What you will do: Omitting all images, transcribe the entries word for word.

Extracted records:
──────
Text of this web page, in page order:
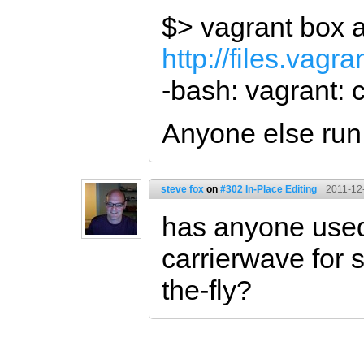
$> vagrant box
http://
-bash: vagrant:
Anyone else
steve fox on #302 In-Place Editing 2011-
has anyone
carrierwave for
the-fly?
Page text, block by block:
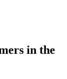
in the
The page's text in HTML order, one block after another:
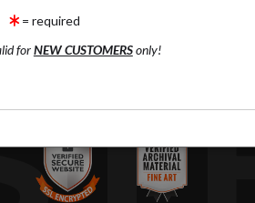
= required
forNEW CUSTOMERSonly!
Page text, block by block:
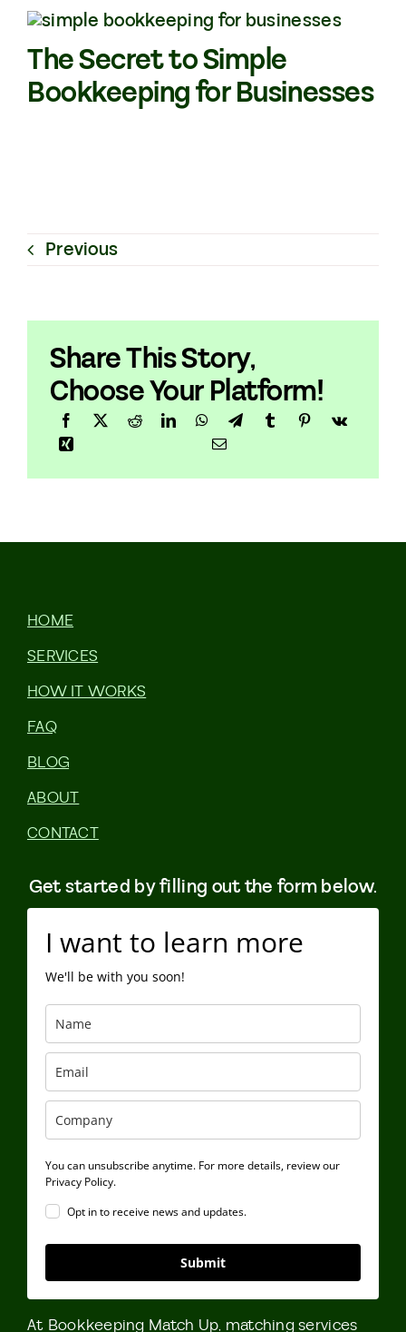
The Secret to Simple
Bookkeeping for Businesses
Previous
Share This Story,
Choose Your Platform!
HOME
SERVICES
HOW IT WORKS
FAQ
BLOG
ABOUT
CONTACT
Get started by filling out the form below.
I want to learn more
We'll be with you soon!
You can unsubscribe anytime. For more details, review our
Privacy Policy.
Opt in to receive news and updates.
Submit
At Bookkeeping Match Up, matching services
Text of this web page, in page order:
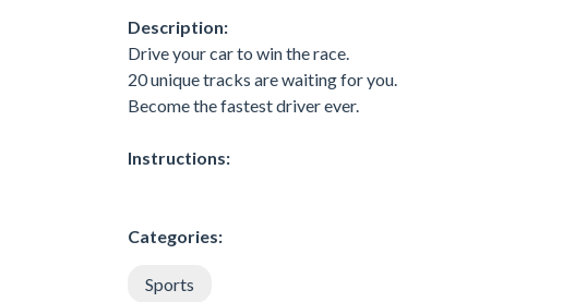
──────
Solution for this exercise:
Text of this web page, in page order:
$> vagrant box
http://
-bash: vagrant:
Anyone else
steve fox on #302 In-Place Editing 2011-
has anyone
carrierwave for
the-fly?
Page text, block by block:
in the
The page's text in HTML order, one block after another:
= required
forNEW CUSTOMERSonly!
Page text, block by block:
The Secret to Simple
Bookkeeping for Businesses
Previous
Share This Story,
Choose Your Platform!
HOME
SERVICES
HOW IT WORKS
FAQ
BLOG
ABOUT
CONTACT
Get started by filling out the form below.
I want to learn more
We'll be with you soon!
You can unsubscribe anytime. For more details, review our
Privacy Policy.
Opt in to receive news and updates.
Submit
At Bookkeeping Match Up, matching services
Text of this web page, in page order:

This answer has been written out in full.